Qualcuno l’ha paragonata, per drammaticità e proporzioni, alla strage nelle miniere di carbone di Marcinelle, in Belgio, dove l’8 agosto del 1956 persero la vita decine di minatori abruzzesi (complessivamente le vittime furono 262). Quattro-cinque metri di neve, forti scosse di terremoto a ripetizione, ghiaccio, valanghe, freddo siberiano, vento, allagamenti: la fine del mondo.
L’unica nota lieta è rappresentata dai pochi superstiti, in prevalenza bambini, estratti dalla neve e dai detriti dell’albergo dalle squadre di soccorritori che meritano un encomio.
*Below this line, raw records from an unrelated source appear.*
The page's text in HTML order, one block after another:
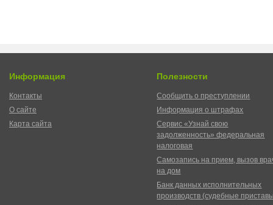
Информация
Контакты
О сайте
Карта сайта
Полезности
Сообщить о преступлении
Информация о штрафах
Сервис «Узнай свою
задолженность» федеральная
налоговая
Самозапись на прием, вызов
на дом
Банк данных исполнительных
производств (судебные
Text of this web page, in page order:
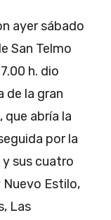
ayer sábado
San Telmo
h. dio
de la gran
que abría la
por la
y sus cuatro
Nuevo Estilo,
Las
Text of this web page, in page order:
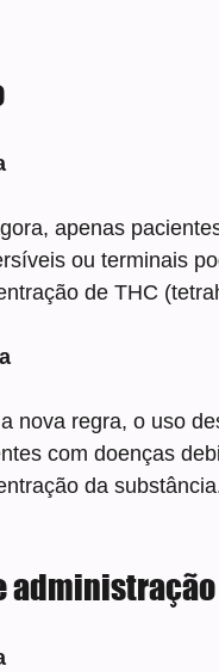
apenas
ou terminais
de THC
nova regra, o uso
com doenças
da
administração
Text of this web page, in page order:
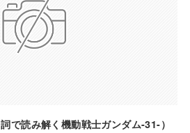
で読み解く機動戦士ガンダム-31-）
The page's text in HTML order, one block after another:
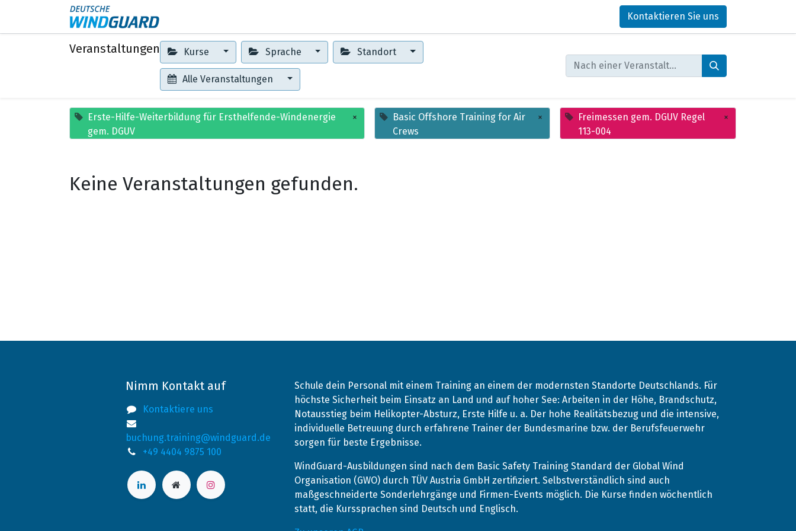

Strade bloccate, paesi sepolti dalla neve, case crollate, famiglie senza luce, senza cibo, senza acqua, senza riscaldamento, senza farmaci, persone uccise dal freddo, bestiame decimato, agricoltura in ginocchio, scuole e uffici chiusi: uno scenario incredibile che neppure i più vecchi ricordano. Frazioni di montagna nel Pescarese, nel Chietino, nel Teramano e nell’Aquilano isolate per giorni con temperature polari.
In alcuni borghi la neve ha raggiunto i cinque metri. Oltre al danno la beffa: una volta raggiunte con elicotteri, sci o motoslitte diverse famiglie, composte soprattutto da anziani, sono state evacuate e trasferite in alberghi sulla costa o presso case di parenti. Un impulso sinistro al triste e preoccupante fenomeno dello spopolamento delle zone interne.
Problemi anche sulla costa prima per la neve e poi per la pioggia incessante. Allagamenti a Pescara a causa dell’esondazione del fiume nei pressi del porto canale. Il tutto - tanto per non farci mancare niente - condito con una interminabile scia di polemiche e accuse su soccorsi, ritardi e scarsa prevenzione.
Per non parlare dell’inchiesta della magistratura che dovrà accertare eventuali responsabili penali. Si potevano evitare queste vittime? Non sarà facile dare risposte certe.